1. Field of the Invention
The present invention relates to power supply systems and more particularly, to an induction type power supply system with synchronous rectification control for data transmission, which comprises a supplying-end module, and a receiving-end module, which receives power supply from the supplying-end coil and provides a feedback data signal to the supplying-end coil during power supply transmission subject to the operation of a rectifier and signal feedback circuit of the receiving-end module that breaks off electric current transiently to change the load characteristics of the receiving-end coil of the receiving-end module, allowing transmission of the feedback data signal without causing power loss.
2. Description of the Related Art
In an induction type power supply system, the most important technique is to identify the object on the supplying-end coil. The power transmitting operation of the supplying-end of an induction type power supply system is similar to the operation of an electromagnetic induction stove for cooking purpose. Directly emitting electric energy onto a metal object will make the metal object hot, leading to unexpected risk. Technique to identify target by the supplying-end was developed to eliminate the aforesaid problem and has been validated workable. This technique enables the coil at the receiving-end to provide a feedback data signal to the coil at the supplying-end during transmission of power supply from the supplying-end to the receiving-end. However, it is difficult to stabilize the transmission of a feedback data signal from the coil at the receiving-end to the coil at the supplying-end during transmission of power supply from the supplying-end to the receiving-end. The signal carrier under the transmission of a high power will be interfered with various noises. Further, this feedback data signal transmission method is performed subject a frequency modulation control system, the operating frequency of the main carrier is not constant. To solve data signal transmission problem under a high power, a wireless communication channel, such as Bluetooth, RFID or Wi-Fi, may be used with power transmission induction coils. However, the use of an extra wireless communication module greatly increases the cost of the induction type power supply system.
Further, there are some technical problems to transmit data signal through power transmission induction coils. Data signal transmitting and receiving operations through power transmission induction coils are same as the application of RFID technology, i.e., the coil at the supplying-end transmits a main carrier to the coil at the receiving-end, and then a circuit at the receiving-end controls the load at the coil to provide a feedback data signal. Therefore, it is a one-way transmission in conventional induction type power supply designs, i.e., power energy (LC oscillator main carrier) is transmitted by the supplying-end to the receiving-end, and then the receiving-end provides a feedback data code to the supplying-end. The energy received by the receiving-end may vary in strength without any communication component. The transmission of the feedback data code can be done only after the receiving-end has been kept in proximity to the supplying-end to receive sufficient electric energy. When the supplying-end provides no power supply to the receiving-end, the receiving-end cannot provide a feedback data code to the supplying-end. This design is not a complete communication system; however, it is practical in an induction type power supply system to satisfy the functional requirements of the system. Normally, after recognition of the identification of the target, the supplying-end starts to transmit power supply, and makes proper adjustment subject to a feedback signal from the receiving-end.

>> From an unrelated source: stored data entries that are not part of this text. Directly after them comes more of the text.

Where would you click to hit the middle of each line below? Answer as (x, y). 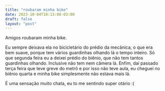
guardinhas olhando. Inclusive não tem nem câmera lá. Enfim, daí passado (82, 63)
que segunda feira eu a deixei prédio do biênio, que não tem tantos (74, 58)
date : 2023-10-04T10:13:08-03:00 (40, 14)
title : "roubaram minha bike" (37, 10)
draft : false (19, 19)
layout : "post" (21, 24)
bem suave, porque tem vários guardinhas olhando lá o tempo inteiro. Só (80, 53)
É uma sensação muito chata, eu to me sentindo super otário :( (70, 84)
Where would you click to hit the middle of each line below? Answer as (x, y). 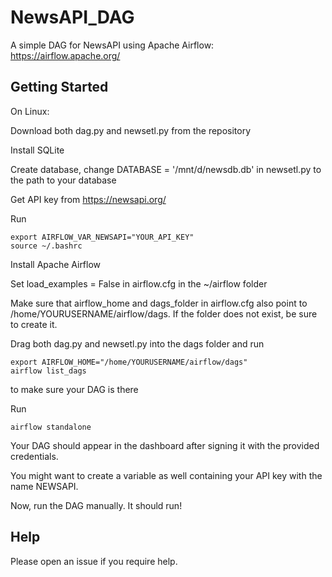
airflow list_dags (48, 371)
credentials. (34, 456)
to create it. (34, 324)
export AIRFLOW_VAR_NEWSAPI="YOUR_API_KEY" (102, 237)
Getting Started (59, 87)
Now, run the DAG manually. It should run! (96, 505)
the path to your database (63, 180)
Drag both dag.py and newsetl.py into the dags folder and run (137, 343)
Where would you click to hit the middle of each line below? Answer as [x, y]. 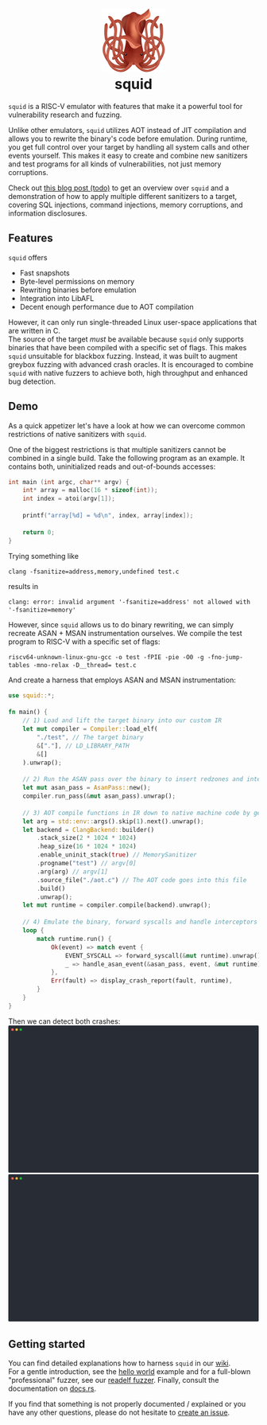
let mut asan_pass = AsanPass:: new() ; [87, 788]
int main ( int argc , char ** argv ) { [69, 482]
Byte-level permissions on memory [77, 281]
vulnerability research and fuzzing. [65, 115]
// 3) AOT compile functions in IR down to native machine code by [136, 813]
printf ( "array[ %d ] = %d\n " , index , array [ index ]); [108, 516]
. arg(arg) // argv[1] [73, 872]
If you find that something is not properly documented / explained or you [127, 1404]
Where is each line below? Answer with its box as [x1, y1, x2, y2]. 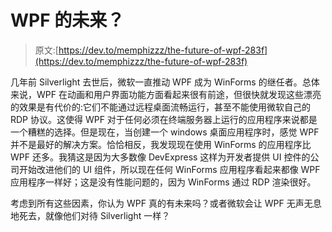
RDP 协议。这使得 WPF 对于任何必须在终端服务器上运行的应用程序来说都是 [10, 113, 318, 125]
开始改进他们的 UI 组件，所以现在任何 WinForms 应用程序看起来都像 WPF [18, 163, 321, 175]
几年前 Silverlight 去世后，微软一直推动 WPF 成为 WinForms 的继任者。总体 [10, 76, 320, 88]
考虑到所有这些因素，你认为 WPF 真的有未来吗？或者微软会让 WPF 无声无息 [10, 197, 322, 209]
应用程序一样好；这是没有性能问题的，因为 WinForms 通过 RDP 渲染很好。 [10, 176, 317, 188]
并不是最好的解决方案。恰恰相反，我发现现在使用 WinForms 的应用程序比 [10, 138, 312, 150]
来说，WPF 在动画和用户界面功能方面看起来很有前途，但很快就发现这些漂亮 [10, 88, 322, 100]
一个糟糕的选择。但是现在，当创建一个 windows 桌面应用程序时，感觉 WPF [10, 126, 320, 138]

The power receiving and data feedback architecture at the receiving-end of conventional induction type power supply systems may be a resistive or capacitive type design. In a resistive type design, the modulation of a feedback signal comes from passive RFID techniques. By means of using the impedance switching function of the coil at the receiving-end, the feedback signal is provided to the coil at the supplying-end. Further, to reduce power loss during the transmission of a feedback data signal under a high power environment, capacitive feedback signal modulation technique was created. Either of the aforesaid resistive type and capacitive type designs will increase the power output of the supplying-end during signal modulation, and the power loss will be relatively increased when the number of times of signal modulation or the modulating time is increased. This power loss problem of conventional induction type power supply systems is directly contrary to the basic principle of energy saving of modern products. Further, in the aforesaid designs, a current impact may be produced at the circuits of the receiving-end during signal modulation, causing damage to power converting components or instable power supply.
Therefore, it is desirable to an economic induction type power supply system, which ensures a high level of power supplying stability, facilitating transmission of feedback data signal by the receiving-end to the supplying-end without causing power loss.